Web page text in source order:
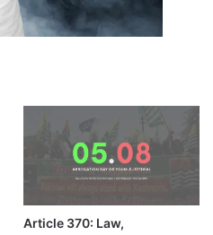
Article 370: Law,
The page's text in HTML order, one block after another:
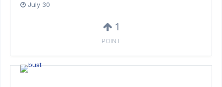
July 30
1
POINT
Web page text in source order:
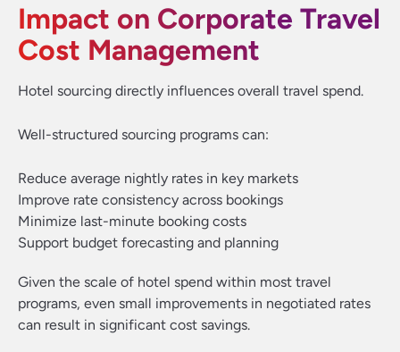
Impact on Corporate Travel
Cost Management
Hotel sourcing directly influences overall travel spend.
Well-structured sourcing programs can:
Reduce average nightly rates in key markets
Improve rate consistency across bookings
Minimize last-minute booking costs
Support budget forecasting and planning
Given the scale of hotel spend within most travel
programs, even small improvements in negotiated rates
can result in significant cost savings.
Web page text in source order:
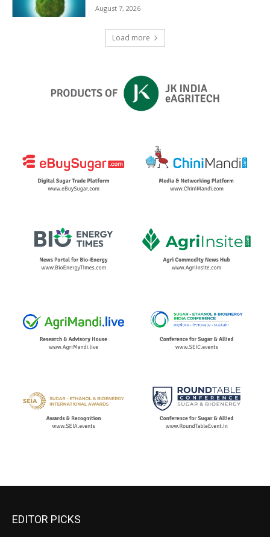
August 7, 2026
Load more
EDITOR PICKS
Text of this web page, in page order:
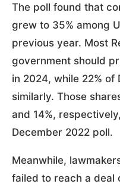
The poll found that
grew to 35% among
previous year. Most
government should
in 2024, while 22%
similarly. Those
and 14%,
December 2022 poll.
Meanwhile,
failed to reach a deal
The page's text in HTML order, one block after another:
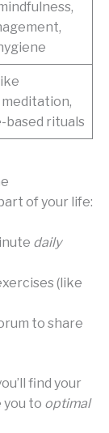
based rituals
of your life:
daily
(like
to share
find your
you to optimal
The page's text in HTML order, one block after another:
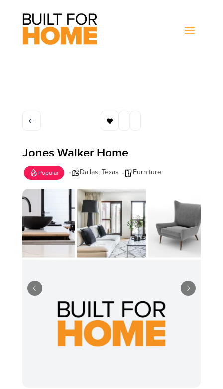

*****

PROBLEM DETAILS:
Because pictures are not wanted, give every entry above again exactly without them.

TASK OUTPUT:
Web page text in source order:
Article 370: Law,
The page's text in HTML order, one block after another:
July 30
1
POINT
Web page text in source order:
Impact on Corporate Travel
Cost Management
Hotel sourcing directly influences overall travel spend.
Well-structured sourcing programs can:
Reduce average nightly rates in key markets
Improve rate consistency across bookings
Minimize last-minute booking costs
Support budget forecasting and planning
Given the scale of hotel spend within most travel
programs, even small improvements in negotiated rates
can result in significant cost savings.
Web page text in source order:
August 7, 2026
Load more
EDITOR PICKS
Text of this web page, in page order:
The poll found that
grew to 35% among
previous year. Most
government should
in 2024, while 22%
similarly. Those
and 14%,
December 2022 poll.
Meanwhile,
failed to reach a deal
The page's text in HTML order, one block after another:
based rituals
of your life:
daily
(like
to share
find your
you to optimal
The page's text in HTML order, one block after another:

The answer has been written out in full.